[Exercise goal]: Exactly the lines below from the one with "ON sfdc.website_id = nydc.web_id (143, 1542)" up to and including the one with "continue to pull" make up the answer, with nothing else added.

Data items:

=-=-=

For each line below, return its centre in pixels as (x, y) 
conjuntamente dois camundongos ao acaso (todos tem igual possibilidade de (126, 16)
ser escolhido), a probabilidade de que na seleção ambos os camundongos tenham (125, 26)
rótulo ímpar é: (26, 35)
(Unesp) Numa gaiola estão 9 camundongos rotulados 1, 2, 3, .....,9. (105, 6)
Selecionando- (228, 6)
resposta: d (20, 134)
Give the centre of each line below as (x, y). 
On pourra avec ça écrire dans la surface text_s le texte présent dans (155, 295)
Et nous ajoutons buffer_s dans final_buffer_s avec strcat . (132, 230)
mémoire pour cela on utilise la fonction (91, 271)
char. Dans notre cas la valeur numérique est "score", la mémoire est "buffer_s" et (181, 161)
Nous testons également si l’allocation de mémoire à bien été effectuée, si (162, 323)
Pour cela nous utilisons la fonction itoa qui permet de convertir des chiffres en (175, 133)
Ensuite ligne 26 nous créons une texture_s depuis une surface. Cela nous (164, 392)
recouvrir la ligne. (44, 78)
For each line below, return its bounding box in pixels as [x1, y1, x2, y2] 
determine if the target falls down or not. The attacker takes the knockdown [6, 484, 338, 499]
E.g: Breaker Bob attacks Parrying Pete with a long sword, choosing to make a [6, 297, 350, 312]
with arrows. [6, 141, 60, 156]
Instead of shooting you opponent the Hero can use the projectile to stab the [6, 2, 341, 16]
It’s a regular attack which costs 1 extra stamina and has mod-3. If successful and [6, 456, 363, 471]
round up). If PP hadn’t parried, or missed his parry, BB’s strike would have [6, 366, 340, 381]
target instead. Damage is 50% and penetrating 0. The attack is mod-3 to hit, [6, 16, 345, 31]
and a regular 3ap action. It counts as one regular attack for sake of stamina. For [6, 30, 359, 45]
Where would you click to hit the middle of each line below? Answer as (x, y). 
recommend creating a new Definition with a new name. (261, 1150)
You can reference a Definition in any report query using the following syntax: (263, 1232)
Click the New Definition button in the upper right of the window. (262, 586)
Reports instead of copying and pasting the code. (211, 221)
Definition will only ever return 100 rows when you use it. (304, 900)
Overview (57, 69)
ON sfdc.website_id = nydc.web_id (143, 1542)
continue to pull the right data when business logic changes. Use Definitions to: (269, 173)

=-=-=

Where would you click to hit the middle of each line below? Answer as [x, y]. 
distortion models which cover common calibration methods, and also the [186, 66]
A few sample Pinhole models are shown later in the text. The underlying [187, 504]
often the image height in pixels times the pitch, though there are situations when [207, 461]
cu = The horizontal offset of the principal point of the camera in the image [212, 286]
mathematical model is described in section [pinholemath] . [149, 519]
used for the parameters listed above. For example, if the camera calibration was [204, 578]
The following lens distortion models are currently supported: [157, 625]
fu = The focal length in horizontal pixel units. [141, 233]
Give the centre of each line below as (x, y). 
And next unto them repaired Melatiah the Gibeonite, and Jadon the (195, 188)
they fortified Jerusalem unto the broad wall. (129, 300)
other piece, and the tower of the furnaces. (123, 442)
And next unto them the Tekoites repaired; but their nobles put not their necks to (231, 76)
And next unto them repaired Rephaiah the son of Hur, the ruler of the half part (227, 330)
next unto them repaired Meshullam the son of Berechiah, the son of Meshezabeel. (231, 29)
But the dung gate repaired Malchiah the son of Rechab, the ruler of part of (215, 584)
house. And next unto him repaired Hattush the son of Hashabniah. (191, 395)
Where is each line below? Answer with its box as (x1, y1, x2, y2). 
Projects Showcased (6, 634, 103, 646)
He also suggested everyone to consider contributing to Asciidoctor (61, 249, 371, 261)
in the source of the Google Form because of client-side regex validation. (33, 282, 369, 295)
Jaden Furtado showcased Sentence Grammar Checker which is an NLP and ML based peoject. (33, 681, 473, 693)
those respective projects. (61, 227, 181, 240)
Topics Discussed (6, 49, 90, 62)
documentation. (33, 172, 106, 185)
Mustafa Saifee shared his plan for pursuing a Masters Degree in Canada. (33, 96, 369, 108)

=-=-=

[Exercise response]:
ON sfdc.website_id = nydc.web_id (143, 1542)
continue to pull the right data when business logic changes. Use Definitions to: (269, 173)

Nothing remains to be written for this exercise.